News Item

Board Resolution Honors President Daniel Ball on his Impending Retirement

June 17, 2015

Lander University’s Board of Trustees has given an official send-off to Dr. Daniel Ball, who will retire as Lander president on June 30th. At a gathering preceding its regular Board meeting on June 17, trustees presented Ball with a resolution, noting his 15 years of service as Lander’s 12th president, the fifth longest-serving president in the university’s 143-year history.

The resolution focused on his many accomplishments since taking office in July of 2000. It outlined the growth of the campus, expansion of student affairs and academic programs, the strengthening of faculty and staff, and the diversity in enrollment.

It said he has also been “a bricks and mortar” president with the construction of a new main entrance; two student residence halls, the newest of which will be ready for occupancy this fall; the Jeff May Complex on Montague Avenue; and the renovation and modernization of other facilities on campus.

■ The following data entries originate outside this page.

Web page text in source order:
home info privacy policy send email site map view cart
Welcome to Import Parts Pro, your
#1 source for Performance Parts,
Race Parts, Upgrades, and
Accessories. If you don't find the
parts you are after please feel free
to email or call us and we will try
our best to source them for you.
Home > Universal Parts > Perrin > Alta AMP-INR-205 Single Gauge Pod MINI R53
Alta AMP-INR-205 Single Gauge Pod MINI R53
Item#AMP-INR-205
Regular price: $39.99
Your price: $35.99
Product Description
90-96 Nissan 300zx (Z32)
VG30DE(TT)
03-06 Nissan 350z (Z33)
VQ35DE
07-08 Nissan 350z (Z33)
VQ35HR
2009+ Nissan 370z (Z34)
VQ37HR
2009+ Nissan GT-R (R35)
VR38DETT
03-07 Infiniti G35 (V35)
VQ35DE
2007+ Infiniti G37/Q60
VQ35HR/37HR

The resolution noted that Ball led the most successful comprehensive campaign in Lander history, a six-year endeavor that exceeded its $15 million goal by $800,000. It praised his open-door policy and his personality and charisma, which made people feel welcome and comfortable in his presence.

It also cited his having received The Order of the Palmetto, South Carolina’s highest civilian honor awarded for extraordinary lifetime service and achievements.

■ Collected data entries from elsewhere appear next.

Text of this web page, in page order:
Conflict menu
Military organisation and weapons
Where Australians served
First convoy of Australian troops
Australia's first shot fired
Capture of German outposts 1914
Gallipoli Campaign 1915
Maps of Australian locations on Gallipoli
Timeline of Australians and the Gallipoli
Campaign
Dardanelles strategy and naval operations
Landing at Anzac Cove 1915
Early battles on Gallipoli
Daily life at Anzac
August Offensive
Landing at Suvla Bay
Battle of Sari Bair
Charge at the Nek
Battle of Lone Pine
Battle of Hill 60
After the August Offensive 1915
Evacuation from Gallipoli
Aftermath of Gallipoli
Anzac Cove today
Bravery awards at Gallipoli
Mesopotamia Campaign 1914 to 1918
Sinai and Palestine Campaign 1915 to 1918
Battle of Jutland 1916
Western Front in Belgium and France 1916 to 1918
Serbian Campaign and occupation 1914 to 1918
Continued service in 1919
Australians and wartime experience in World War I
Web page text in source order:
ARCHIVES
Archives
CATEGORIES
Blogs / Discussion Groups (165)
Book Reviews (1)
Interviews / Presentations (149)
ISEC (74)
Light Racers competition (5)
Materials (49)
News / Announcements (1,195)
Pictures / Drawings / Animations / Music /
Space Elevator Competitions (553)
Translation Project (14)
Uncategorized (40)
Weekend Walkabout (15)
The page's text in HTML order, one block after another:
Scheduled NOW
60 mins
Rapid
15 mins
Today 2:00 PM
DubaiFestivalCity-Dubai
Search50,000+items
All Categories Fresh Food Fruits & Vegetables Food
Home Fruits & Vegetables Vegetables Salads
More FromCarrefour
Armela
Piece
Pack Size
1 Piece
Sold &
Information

The trustees expressed their deepest appreciation and respect for Ball and extended best wishes that, in retirement, he and his wife, Marjorie, will enjoy much happiness and contentment.

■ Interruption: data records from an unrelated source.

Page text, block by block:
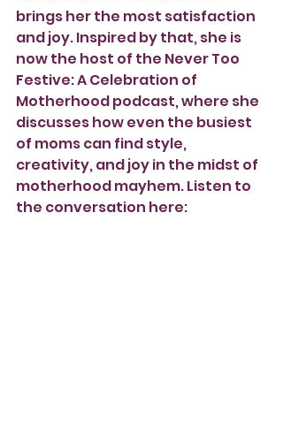
brings her the most satisfaction
and joy. Inspired by that, she is
now the host of the Never Too
Festive: A Celebration of
Motherhood podcast, where she
discusses how even the busiest
of moms can find style,
creativity, and joy in the midst of
motherhood mayhem. Listen to
the conversation here:
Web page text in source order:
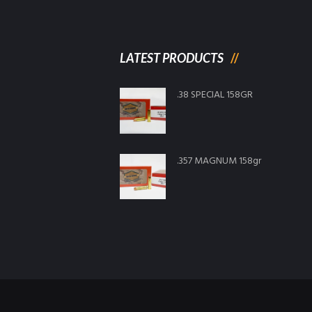
LATEST PRODUCTS
.38 SPECIAL 158GR
.357 MAGNUM 158gr
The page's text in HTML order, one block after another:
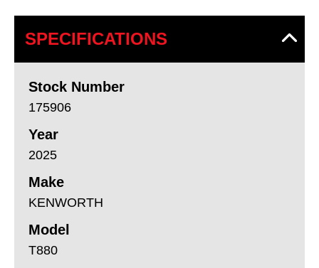
SPECIFICATIONS
Stock Number
175906
Year
2025
Make
KENWORTH
Model
T880
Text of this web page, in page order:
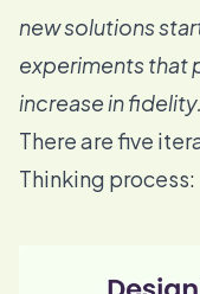
new solutions
experiments that
increase in
There are five
Thinking process:
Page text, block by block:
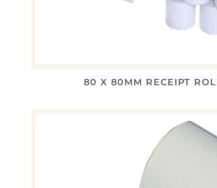
80 X 80MM RECEIPT
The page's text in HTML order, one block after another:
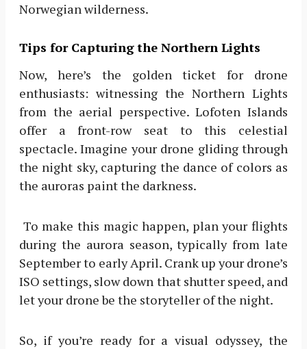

Ball’s retirement will close out his career in education that began 50 years ago when, fresh out of college, he began teaching biology and chemistry at a high school in Missouri, his home state. He taught there for five years and, after earning his master’s and doctoral degrees, he followed a career path that took him to colleges and universities in five states, where he held upper-level positions as a professor and senior administrator.

His journey led to what would be his final academic assignment when he and his wife, Marjorie, arrived in Greenwood after the Board of Trustees selected him from among 80 candidates to succeed Dr. William Moran as president.

Jack Lawrence, of Spartanburg, has served for more than 10 years as a member of Lander’s Board of Trustees, which he now chairs. He said, “Dr. Ball has been “a great leader, one of our best presidents.”

Lawrence said Ball added many programs and strengthened the university, giving it visibility across the state. He added that curriculum changes and physical improvements on campus have made Lander more competitive with other colleges and universities in attracting and retaining students.

Vice president for Student Affairs Randy Bouknight said Ball has been a student-centered president. “Dr. Ball has been a champion for students. He is visible among the students and it means a lot to them to know they have access to him.” Bouknight added, “He has created a family atmosphere on campus.” 

Since becoming president in 2000, Ball has officiated at 30 Lander commencement ceremonies and awarded degrees to over 7,200 graduates.

When asked about his accomplishments as president, Ball pointed to what he labeled “the little things,” like Lander becoming a smoke-free campus in 2007. At his urging, trustees voted to make Lander the first state college or university in South Carolina to institute a tobacco-free policy.

He doesn’t mention it as an accomplishment, but Ball has twice been crowned South Carolina Checkers Champion, winning tournaments in Pendleton in 2005 and 2006.

In addition to his retirement, 2015 will mark another milestone in the lives of the Balls for, on Oct. 2, they will celebrate their 50th wedding anniversary. They are the parents of two sons, David and Stephen, and have three grandchildren: Alexa, 16; and twins Ryan and Zachary, 13.

The Balls plan to continue living in their home on Stanley Avenue, across the street from the campus, almost in the shadow of the Bell Tower atop historic Laura Lander Hall.